=== Your task ===
Lines with "status": state how many there are in the records below, and nothing else.

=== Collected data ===
■ ■ ■ ■
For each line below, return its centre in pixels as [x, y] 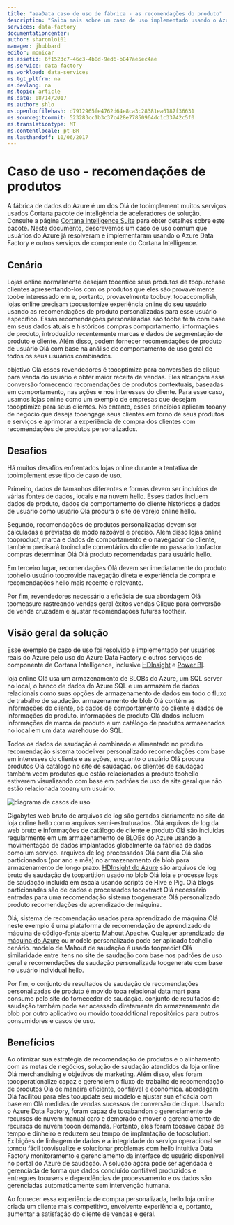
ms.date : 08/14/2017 [37, 99]
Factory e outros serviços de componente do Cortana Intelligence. [103, 243]
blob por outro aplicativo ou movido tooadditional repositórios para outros [113, 1013]
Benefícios [31, 1043]
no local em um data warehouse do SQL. [65, 730]
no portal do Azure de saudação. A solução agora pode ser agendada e [110, 1164]
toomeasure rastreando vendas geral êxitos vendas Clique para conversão [114, 603]
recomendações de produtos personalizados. [72, 429]
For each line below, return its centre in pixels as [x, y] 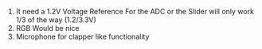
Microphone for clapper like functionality [82, 36]
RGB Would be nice [47, 28]
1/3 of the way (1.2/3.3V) [56, 20]
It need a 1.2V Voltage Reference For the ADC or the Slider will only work [135, 11]
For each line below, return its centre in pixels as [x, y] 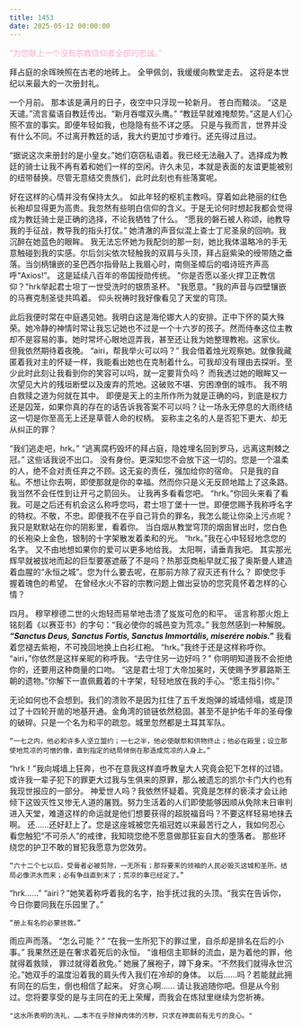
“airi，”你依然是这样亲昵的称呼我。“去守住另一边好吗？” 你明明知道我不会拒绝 [151, 658]
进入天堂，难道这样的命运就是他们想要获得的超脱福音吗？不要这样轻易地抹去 [151, 813]
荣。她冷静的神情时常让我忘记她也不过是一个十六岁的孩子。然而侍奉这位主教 [151, 328]
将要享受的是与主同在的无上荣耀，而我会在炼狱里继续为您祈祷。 [151, 997]
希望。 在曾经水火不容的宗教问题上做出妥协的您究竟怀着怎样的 [164, 583]
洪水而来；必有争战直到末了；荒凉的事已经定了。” [107, 875]
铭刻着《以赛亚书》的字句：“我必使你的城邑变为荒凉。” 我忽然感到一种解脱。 [150, 625]
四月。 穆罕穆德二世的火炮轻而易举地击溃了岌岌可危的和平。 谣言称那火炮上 [149, 613]
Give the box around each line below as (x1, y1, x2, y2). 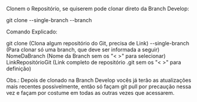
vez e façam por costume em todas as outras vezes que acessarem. (6, 89, 175, 96)
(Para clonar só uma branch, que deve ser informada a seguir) (6, 46, 160, 53)
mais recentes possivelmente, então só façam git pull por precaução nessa (6, 83, 192, 90)
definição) (6, 65, 32, 72)
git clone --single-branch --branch (6, 17, 92, 23)
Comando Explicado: (6, 28, 58, 35)
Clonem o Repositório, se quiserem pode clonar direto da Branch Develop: (6, 5, 190, 12)
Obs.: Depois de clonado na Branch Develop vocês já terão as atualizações (6, 77, 192, 84)
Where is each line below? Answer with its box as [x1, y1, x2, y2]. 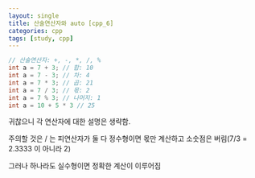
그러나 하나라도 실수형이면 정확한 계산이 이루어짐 [8, 161, 162, 171]
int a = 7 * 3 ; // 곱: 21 [8, 78, 94, 87]
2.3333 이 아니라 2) [8, 144, 71, 154]
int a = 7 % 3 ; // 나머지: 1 [8, 93, 101, 101]
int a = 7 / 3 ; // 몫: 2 [8, 86, 90, 94]
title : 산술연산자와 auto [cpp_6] [8, 19, 114, 27]
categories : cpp [8, 27, 63, 35]
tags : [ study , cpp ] [8, 34, 74, 43]
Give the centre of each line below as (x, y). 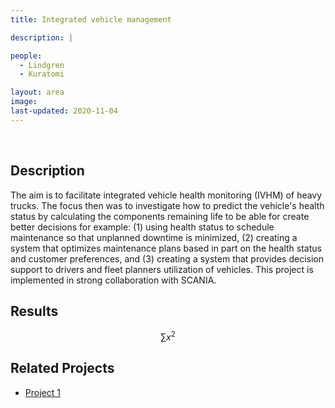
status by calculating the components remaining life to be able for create (160, 216)
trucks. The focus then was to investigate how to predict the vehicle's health (167, 205)
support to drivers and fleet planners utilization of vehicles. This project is (162, 269)
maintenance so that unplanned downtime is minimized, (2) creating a (154, 237)
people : (26, 56)
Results (34, 311)
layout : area (37, 92)
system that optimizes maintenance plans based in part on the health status (166, 248)
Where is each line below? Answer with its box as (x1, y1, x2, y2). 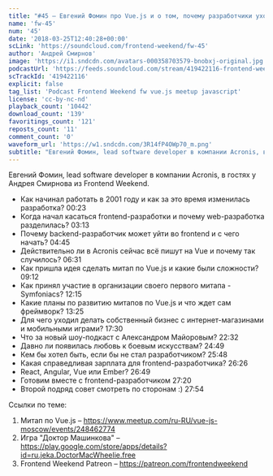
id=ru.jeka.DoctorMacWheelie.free (19, 450, 136, 460)
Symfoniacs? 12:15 (19, 289, 83, 299)
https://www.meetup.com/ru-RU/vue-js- (83, 416, 218, 426)
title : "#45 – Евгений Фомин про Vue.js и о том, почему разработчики (8, 11, 253, 20)
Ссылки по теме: (8, 400, 67, 410)
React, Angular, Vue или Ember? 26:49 (19, 367, 151, 377)
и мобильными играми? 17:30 (19, 324, 123, 334)
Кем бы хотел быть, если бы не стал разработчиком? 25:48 (19, 350, 227, 360)
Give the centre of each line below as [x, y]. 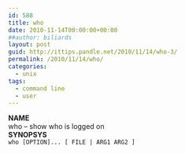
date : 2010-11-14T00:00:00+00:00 [63, 30]
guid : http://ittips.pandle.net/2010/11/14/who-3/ [93, 52]
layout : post [30, 45]
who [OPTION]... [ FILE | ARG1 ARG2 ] [72, 142]
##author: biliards [40, 37]
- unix [26, 74]
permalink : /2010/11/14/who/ [56, 60]
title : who [26, 23]
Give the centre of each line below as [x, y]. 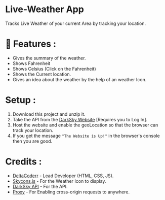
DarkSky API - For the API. [40, 186]
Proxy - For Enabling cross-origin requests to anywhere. [71, 192]
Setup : [21, 100]
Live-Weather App [45, 9]
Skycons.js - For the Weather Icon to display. [59, 181]
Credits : [24, 161]
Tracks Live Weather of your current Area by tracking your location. [76, 23]
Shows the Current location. [42, 74]
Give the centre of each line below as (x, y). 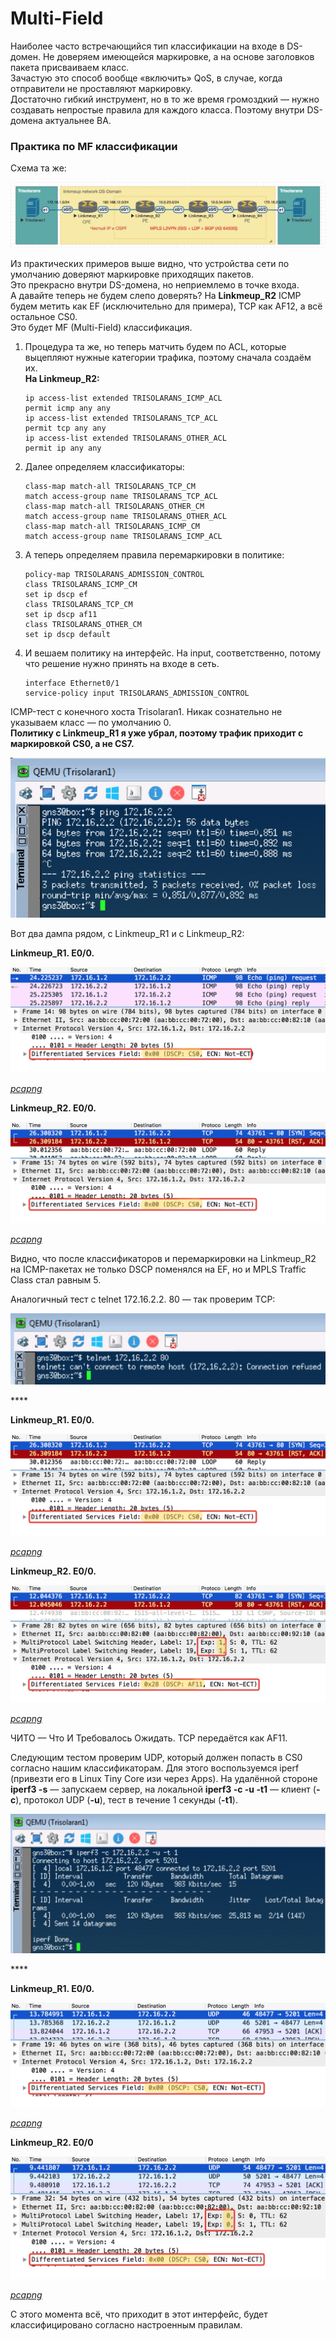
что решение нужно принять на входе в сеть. (122, 664)
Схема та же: (38, 168)
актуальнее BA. (78, 120)
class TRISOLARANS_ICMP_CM (81, 585)
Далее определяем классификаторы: (104, 467)
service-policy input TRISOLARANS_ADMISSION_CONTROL (137, 693)
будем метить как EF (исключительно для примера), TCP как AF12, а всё (166, 306)
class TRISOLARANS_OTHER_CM (83, 625)
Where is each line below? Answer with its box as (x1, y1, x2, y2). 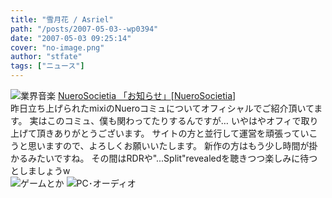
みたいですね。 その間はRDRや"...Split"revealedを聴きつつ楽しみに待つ (27, 152, 318, 164)
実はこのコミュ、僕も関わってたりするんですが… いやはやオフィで (29, 115, 302, 126)
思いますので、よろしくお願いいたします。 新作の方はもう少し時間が (27, 140, 310, 151)
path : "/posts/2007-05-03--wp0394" (10, 24, 159, 34)
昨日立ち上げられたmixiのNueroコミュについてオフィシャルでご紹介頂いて (10, 102, 315, 114)
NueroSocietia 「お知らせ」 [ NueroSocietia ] (57, 90, 237, 101)
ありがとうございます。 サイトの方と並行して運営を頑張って (53, 127, 301, 139)
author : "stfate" (10, 52, 83, 62)
■ ■ ■ ■
=== Exercise response ===
2